Medroxyprogesterone (Provera) : 10 mg daily for 10 days of the month: I’ve heard only bad things about Provera. A list of reported side-effects as long as your arm, including depression and mood swings, and potentially much more dangerous side-effects. Studies which state that progestogens are “dangerous” were probably based on medroxyprogesterone, but not all progestogens are the same…
All of them are synthetic except one – micronised progesterone (Prometrium, Microgest, Utrogestan), which, like 17-Beta estradiol, is classed as bio-identical. I personally would recommend this, but there are probably others which are preferable to Provera, though not bio-identical. Sadly it’s more expensive, which is almost certainly why more risky options such as Provera are prescribed, at least in this country.
10 days a month: Some say cycle it, some say don’t. I do. See how you feel. There are arguments for and against. I don’t know which carries more weight.
“Should I start taking the Proscar for a month to drop my testo levels before starting the Estrofem?”
No, as I’ve said above it won’t drop your testo levels by much, if at all.

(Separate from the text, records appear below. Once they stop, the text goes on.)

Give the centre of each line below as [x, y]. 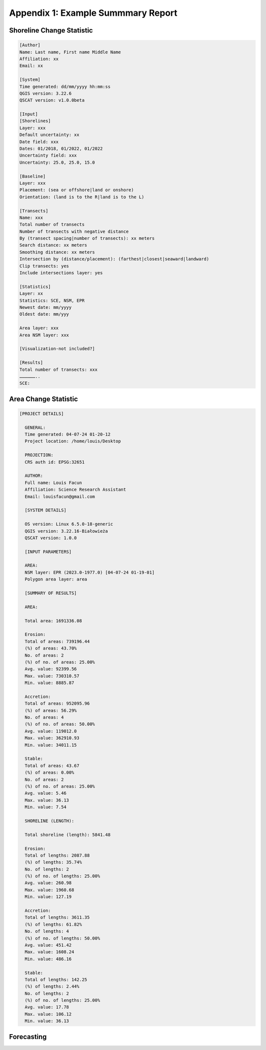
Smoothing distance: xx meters [57, 252]
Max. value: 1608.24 [50, 952]
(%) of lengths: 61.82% [53, 924]
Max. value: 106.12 [48, 1014]
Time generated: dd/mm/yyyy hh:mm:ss [65, 87]
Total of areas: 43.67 [52, 765]
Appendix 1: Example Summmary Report [93, 13]
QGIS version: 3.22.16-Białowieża [66, 531]
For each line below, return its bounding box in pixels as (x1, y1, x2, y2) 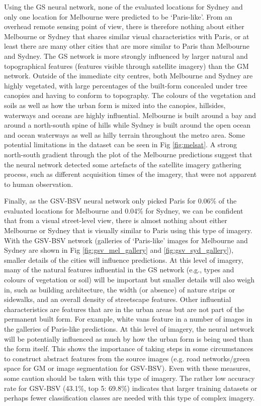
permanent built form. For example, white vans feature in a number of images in (4, 314, 252, 324)
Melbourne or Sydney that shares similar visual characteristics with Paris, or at (4, 31, 249, 41)
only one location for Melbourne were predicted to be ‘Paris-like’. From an (4, 11, 232, 22)
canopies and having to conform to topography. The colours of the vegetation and (4, 90, 256, 100)
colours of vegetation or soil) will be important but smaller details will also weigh (4, 274, 254, 285)
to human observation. (4, 178, 73, 189)
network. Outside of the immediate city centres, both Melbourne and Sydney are (4, 70, 253, 81)
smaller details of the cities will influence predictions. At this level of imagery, (4, 254, 243, 265)
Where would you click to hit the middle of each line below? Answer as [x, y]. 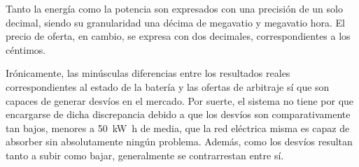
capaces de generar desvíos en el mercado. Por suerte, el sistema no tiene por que [180, 100]
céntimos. [26, 49]
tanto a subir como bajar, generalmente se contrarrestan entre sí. [145, 155]
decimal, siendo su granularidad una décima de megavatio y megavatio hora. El [176, 22]
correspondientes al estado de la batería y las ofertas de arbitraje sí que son [168, 86]
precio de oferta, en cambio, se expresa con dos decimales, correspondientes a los [178, 36]
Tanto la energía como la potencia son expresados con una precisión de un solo [174, 8]
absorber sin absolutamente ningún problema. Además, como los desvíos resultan [179, 141]
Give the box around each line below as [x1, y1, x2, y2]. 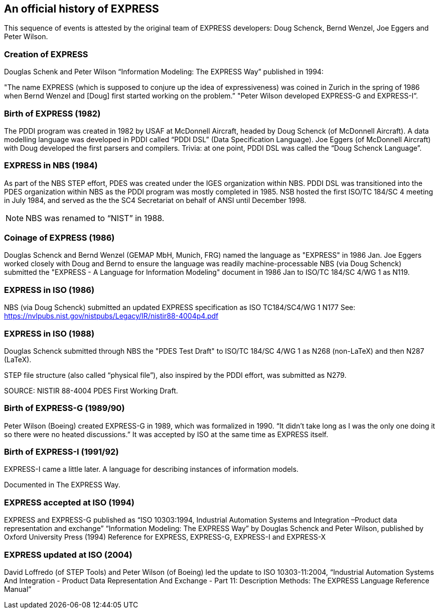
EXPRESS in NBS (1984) [4, 160, 98, 171]
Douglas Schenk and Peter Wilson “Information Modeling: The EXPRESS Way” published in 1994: [4, 67, 324, 76]
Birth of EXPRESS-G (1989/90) [4, 403, 125, 414]
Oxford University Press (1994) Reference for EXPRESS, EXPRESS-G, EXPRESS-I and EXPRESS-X [4, 533, 326, 542]
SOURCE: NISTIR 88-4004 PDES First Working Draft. [4, 386, 178, 395]
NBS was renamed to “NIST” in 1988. [26, 213, 165, 223]
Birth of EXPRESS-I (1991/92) [4, 447, 119, 457]
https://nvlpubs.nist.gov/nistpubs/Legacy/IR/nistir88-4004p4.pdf [4, 312, 219, 321]
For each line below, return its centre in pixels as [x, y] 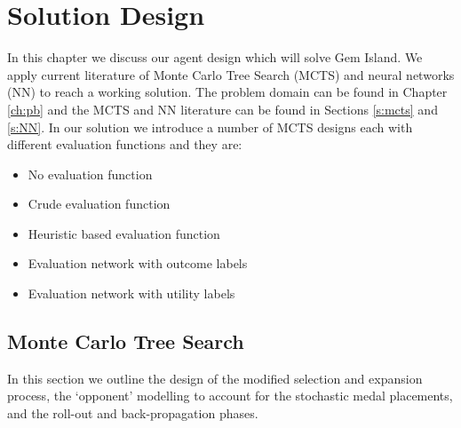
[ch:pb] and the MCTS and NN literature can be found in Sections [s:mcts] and [223, 109]
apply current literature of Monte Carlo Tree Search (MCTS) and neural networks [231, 74]
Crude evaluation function [99, 204]
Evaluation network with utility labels [131, 293]
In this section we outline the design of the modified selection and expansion [215, 378]
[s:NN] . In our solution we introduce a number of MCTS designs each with [210, 127]
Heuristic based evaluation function [124, 233]
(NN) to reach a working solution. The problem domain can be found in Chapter [227, 92]
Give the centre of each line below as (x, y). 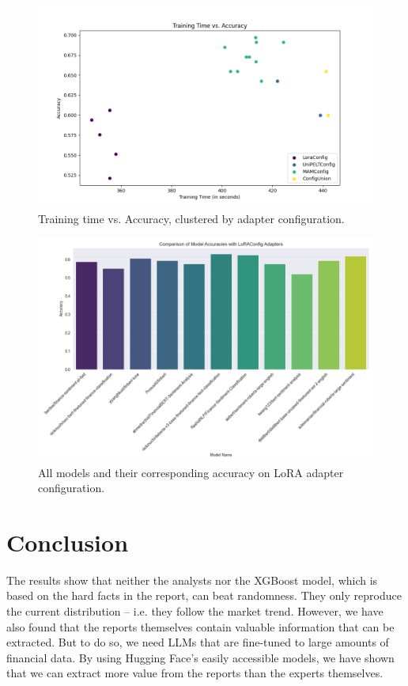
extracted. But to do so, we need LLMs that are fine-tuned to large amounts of (198, 642)
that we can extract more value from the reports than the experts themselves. (195, 673)
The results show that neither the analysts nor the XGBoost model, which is (192, 580)
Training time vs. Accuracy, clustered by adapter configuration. (191, 218)
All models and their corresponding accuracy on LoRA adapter (191, 472)
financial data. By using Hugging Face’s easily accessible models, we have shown (200, 657)
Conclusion (68, 542)
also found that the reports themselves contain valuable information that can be (200, 626)
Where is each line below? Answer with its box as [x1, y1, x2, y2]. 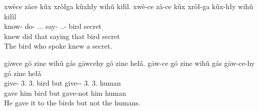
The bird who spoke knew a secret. [4, 41, 113, 51]
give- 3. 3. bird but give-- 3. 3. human [4, 78, 121, 88]
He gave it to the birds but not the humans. [4, 97, 140, 108]
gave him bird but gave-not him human [4, 87, 126, 98]
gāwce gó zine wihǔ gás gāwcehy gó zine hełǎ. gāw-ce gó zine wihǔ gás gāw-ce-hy [4, 57, 255, 68]
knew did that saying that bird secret [4, 30, 120, 41]
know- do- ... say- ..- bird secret [4, 21, 102, 31]
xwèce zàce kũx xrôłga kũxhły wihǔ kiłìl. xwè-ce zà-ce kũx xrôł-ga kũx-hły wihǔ [4, 1, 253, 11]

Same question for Spiro then: No, in my opinion. The body needs hormones to function properly, reducing one without replacing it with another is not good for you. I don’t think it will help with feminisation either short or long term. Having a lack of hormones can only cause you problems. The (“all-knowing”) doctors at the main gender clinic in Holland insist that their patients take anti-androgens for several months before being allowed to start on estrogen. This may be some sort of psychological test to see how they react to losing their virility, I say it’s stupid and unnecessary and does not consider the patients’ health or best interests. Don’t treat doctors like they are some sort of Gurus. Their opinions and prescriptions vary hugely, who’s to say which are right and which are wrong? They don’t know everything about TS hormone treatment, they are basically experimenting. Learn as much as you can for yourself and listen to your body. It will tell you more than any doctor.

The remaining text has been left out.